Reproduce exactly, from the data that follows, the line with "component is always [376, 61, 503, 82]", the line with "# which is the", and every line that lies between them.

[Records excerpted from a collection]
=== Begin Enclosure ===
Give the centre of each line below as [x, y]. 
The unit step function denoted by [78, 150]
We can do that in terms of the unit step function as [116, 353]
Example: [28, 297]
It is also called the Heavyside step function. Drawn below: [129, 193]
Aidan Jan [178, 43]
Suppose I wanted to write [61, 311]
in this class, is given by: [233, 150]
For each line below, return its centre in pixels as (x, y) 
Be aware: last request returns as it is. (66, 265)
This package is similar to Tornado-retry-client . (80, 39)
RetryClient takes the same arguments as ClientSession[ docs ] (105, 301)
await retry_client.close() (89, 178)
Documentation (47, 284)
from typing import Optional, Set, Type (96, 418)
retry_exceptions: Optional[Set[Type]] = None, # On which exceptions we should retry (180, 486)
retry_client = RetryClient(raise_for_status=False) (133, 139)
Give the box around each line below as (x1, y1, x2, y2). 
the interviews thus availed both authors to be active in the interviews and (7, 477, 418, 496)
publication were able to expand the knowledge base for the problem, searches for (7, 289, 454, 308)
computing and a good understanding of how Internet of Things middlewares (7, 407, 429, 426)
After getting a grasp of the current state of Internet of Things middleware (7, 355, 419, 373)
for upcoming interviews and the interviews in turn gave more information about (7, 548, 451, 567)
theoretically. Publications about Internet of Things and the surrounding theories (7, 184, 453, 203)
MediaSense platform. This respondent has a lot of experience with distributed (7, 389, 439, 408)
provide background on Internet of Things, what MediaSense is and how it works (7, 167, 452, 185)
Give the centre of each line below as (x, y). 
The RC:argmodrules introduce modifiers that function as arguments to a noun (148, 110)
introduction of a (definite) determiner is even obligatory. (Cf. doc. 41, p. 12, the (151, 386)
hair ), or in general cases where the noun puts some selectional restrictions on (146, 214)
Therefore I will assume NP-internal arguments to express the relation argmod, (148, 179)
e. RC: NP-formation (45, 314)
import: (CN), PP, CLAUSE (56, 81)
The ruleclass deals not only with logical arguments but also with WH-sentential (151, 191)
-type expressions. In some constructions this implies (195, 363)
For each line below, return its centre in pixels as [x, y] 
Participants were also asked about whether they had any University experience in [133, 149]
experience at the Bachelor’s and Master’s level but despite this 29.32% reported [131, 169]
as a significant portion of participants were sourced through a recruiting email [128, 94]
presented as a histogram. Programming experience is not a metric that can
=== End Enclosure ===
=== Begin Enclosure ===
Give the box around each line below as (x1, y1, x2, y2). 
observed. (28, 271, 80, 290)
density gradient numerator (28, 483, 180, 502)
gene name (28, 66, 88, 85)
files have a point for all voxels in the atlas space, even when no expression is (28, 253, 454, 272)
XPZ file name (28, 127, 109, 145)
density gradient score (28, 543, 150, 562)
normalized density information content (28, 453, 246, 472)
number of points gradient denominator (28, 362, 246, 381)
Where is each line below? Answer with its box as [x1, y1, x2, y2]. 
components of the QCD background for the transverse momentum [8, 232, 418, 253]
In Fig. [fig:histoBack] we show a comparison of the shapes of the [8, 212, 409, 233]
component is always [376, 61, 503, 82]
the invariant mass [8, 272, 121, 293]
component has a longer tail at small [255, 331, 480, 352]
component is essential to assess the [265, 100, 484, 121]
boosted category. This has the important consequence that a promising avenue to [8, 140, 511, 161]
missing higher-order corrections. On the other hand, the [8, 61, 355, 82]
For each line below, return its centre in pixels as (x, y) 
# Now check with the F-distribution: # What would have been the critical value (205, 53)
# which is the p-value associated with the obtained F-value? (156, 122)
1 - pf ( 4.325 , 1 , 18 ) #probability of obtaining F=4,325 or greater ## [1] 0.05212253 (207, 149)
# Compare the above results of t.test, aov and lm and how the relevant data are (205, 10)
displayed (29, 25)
=== End Enclosure ===
#### Task solution:
component is always [376, 61, 503, 82]
the invariant mass [8, 272, 121, 293]
component has a longer tail at small [255, 331, 480, 352]
component is essential to assess the [265, 100, 484, 121]
boosted category. This has the important consequence that a promising avenue to [8, 140, 511, 161]
missing higher-order corrections. On the other hand, the [8, 61, 355, 82]
For each line below, return its centre in pixels as (x, y) 
# Now check with the F-distribution: # What would have been the critical value (205, 53)
# which is the p-value associated with the obtained F-value? (156, 122)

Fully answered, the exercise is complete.